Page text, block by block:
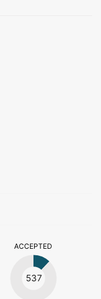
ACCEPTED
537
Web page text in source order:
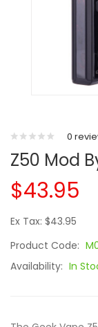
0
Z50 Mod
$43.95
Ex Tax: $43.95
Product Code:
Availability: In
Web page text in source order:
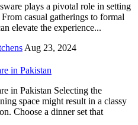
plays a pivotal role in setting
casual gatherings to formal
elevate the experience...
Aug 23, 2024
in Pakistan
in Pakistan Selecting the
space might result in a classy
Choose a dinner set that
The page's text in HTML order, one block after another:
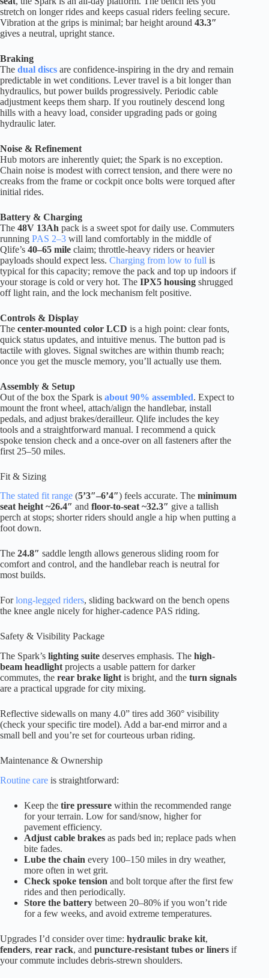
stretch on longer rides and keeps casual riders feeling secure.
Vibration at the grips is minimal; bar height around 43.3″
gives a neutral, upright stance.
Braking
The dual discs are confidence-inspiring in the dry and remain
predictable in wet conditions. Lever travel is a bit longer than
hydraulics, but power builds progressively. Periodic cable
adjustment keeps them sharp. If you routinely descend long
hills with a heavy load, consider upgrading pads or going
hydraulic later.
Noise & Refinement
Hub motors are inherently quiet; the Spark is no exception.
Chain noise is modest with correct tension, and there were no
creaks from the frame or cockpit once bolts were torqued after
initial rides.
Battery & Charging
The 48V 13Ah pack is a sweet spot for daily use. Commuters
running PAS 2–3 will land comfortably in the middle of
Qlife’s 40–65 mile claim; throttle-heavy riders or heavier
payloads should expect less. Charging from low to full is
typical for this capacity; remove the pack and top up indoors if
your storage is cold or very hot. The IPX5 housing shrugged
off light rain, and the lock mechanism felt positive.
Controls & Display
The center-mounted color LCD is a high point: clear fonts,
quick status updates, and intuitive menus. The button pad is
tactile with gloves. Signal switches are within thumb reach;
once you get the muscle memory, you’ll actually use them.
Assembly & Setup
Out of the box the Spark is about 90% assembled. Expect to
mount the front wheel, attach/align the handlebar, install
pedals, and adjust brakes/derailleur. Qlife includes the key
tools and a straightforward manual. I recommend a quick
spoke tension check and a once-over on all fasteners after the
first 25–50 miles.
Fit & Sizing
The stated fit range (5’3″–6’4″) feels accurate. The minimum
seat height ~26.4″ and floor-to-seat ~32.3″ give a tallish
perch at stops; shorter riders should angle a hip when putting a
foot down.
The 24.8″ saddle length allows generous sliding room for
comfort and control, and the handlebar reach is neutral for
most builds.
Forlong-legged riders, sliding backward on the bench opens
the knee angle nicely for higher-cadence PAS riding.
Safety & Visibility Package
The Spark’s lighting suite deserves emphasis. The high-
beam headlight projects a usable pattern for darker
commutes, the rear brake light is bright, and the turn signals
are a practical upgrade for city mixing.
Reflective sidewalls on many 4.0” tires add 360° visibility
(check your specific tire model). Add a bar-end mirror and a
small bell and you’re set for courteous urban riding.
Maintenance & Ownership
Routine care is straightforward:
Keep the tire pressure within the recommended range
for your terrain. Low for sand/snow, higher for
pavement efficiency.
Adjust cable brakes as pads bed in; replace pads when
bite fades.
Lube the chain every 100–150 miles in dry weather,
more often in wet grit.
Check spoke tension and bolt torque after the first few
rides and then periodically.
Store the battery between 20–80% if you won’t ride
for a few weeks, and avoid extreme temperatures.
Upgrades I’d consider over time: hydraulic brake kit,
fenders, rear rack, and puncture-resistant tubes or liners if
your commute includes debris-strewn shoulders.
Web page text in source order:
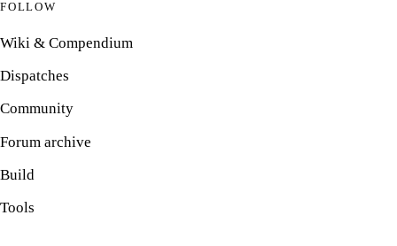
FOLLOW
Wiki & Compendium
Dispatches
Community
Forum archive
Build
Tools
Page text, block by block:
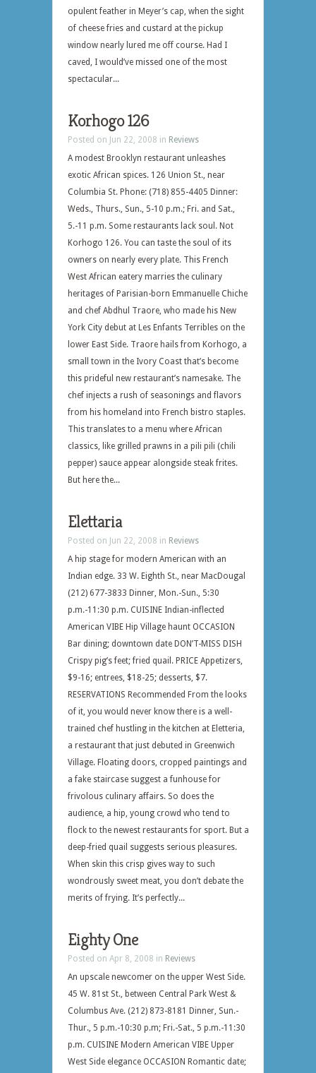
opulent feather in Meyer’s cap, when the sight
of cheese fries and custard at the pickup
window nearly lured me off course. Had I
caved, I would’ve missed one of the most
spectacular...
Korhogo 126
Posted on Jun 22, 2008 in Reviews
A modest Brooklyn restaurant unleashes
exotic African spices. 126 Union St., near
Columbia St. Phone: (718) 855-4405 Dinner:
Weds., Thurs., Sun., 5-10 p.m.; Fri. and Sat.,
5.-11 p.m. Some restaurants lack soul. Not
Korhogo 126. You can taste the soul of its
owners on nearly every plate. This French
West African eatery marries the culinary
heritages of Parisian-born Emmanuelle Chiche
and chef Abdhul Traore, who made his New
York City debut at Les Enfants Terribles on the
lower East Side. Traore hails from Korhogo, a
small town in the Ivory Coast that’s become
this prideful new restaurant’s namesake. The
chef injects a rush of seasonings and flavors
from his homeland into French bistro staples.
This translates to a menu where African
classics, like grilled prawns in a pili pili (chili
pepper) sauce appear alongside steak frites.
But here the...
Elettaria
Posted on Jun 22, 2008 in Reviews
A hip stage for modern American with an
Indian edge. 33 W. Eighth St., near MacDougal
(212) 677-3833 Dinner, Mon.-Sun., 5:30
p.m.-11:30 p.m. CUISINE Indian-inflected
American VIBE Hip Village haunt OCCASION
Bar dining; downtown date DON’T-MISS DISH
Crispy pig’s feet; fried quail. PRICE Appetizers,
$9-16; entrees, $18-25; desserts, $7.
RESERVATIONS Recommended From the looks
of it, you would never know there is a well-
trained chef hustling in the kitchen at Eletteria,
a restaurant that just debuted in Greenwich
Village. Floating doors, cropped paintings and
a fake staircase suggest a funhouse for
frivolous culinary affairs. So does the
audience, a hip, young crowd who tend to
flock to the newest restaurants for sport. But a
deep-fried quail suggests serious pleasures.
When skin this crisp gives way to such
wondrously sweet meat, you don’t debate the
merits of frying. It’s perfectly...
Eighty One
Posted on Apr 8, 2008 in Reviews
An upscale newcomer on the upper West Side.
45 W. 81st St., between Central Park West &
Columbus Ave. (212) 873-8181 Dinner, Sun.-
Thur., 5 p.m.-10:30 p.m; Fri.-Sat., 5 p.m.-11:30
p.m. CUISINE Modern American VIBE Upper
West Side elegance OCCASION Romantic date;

§ About this task
Each line of the listing that includes the word "first" should be copied out.

§ Exercise response
first 25–50 miles.
Check spoke tension and bolt torque after the first few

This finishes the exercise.